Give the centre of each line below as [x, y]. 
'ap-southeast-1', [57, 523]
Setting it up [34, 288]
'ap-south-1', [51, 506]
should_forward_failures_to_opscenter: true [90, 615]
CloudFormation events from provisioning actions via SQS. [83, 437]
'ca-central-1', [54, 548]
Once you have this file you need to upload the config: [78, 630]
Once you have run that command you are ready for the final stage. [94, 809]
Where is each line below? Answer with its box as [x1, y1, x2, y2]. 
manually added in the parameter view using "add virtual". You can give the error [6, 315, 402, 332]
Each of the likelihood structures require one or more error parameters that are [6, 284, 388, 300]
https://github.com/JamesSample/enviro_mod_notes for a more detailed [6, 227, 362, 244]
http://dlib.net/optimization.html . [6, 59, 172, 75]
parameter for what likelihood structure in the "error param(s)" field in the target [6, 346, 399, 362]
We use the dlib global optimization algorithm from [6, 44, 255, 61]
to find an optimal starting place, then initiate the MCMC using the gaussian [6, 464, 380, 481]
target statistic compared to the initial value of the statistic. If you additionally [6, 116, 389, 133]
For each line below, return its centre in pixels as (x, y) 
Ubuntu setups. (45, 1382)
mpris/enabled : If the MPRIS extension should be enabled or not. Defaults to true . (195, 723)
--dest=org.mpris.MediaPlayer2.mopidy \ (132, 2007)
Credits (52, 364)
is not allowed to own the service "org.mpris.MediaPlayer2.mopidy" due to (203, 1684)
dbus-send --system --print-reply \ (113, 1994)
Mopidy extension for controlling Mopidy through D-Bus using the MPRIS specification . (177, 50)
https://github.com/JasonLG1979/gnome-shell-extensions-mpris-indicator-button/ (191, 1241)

--

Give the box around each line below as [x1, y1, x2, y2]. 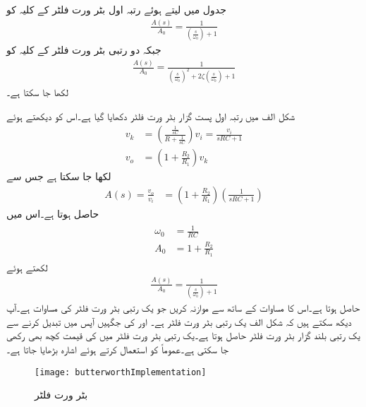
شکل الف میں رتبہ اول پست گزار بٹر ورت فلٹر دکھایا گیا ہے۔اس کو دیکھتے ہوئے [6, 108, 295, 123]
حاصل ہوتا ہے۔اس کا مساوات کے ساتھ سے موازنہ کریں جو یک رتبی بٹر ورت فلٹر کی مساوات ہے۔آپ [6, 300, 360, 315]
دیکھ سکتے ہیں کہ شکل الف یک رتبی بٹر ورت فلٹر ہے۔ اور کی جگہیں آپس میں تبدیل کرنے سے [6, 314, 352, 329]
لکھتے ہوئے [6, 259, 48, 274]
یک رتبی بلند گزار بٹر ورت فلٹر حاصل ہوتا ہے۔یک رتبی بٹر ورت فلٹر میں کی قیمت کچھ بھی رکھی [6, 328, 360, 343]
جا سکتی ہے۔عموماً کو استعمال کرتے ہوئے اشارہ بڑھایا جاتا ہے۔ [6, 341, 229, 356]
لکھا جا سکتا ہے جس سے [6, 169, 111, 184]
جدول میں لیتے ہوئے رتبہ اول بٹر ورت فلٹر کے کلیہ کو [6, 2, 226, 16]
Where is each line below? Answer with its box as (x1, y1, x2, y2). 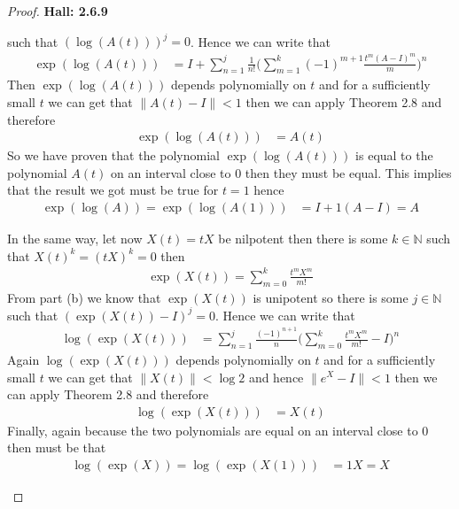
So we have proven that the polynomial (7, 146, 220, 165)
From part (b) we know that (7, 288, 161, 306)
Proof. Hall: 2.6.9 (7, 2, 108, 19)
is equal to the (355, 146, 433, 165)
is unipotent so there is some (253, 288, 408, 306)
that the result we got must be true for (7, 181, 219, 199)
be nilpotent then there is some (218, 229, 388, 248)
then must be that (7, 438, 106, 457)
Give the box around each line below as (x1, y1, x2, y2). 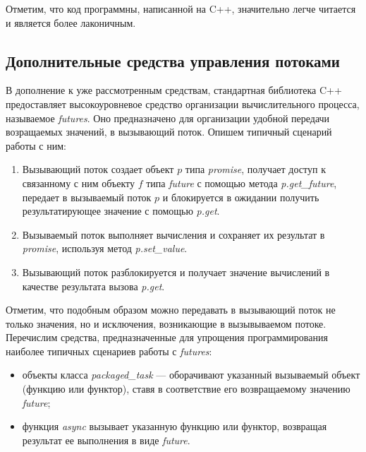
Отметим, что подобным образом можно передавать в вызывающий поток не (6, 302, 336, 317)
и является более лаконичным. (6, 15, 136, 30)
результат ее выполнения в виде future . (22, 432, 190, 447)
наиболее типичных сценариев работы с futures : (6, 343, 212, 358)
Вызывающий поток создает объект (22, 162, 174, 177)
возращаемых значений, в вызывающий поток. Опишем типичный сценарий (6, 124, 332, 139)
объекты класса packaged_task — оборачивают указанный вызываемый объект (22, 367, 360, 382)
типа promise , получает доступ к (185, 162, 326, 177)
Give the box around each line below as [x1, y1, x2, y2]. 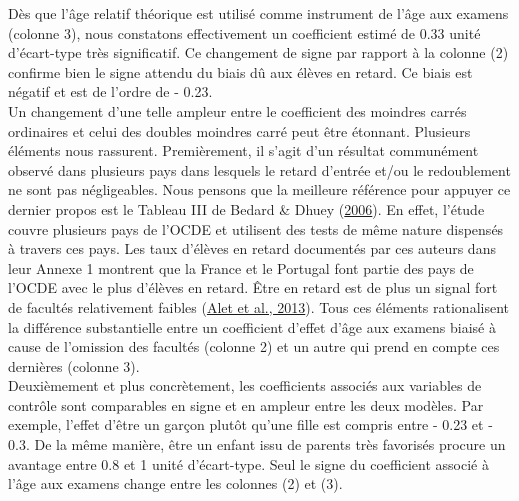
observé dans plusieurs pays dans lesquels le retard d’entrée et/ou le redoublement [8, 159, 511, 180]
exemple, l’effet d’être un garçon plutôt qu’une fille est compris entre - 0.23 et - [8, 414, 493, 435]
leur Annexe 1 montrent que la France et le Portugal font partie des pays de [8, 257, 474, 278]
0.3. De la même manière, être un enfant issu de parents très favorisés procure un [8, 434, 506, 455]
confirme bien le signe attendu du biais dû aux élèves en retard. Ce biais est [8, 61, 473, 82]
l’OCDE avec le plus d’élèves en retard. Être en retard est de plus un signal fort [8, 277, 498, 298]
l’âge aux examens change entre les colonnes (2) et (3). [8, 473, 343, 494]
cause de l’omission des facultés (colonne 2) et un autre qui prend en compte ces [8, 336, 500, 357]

* * *

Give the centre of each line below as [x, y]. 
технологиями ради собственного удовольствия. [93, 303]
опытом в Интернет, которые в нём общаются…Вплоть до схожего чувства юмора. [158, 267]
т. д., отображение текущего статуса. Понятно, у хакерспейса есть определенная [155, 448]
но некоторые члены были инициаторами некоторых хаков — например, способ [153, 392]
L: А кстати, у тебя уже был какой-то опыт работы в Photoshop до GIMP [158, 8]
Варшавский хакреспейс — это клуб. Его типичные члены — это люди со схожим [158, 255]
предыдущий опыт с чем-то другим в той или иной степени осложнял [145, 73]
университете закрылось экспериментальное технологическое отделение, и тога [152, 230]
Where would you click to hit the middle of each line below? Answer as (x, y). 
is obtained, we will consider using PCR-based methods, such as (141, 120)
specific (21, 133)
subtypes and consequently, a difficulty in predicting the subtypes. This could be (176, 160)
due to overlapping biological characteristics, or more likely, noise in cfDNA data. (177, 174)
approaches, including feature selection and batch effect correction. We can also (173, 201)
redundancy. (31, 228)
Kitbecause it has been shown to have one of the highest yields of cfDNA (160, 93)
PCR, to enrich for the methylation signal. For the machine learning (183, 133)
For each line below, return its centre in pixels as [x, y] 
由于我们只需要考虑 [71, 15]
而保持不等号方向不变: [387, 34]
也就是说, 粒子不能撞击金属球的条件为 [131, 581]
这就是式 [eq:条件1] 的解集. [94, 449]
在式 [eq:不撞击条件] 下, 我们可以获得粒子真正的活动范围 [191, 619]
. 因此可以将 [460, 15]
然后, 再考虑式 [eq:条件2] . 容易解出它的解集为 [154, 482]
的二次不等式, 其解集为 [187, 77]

■ Assigned task ■
Pick out and copy the lines of the material that include the word "https".

■ Task response ■
https://github.com/JamesSample/enviro_mod_notes for a more detailed [6, 227, 362, 244]
https://github.com/JasonLG1979/gnome-shell-extensions-mpris-indicator-button/ (191, 1241)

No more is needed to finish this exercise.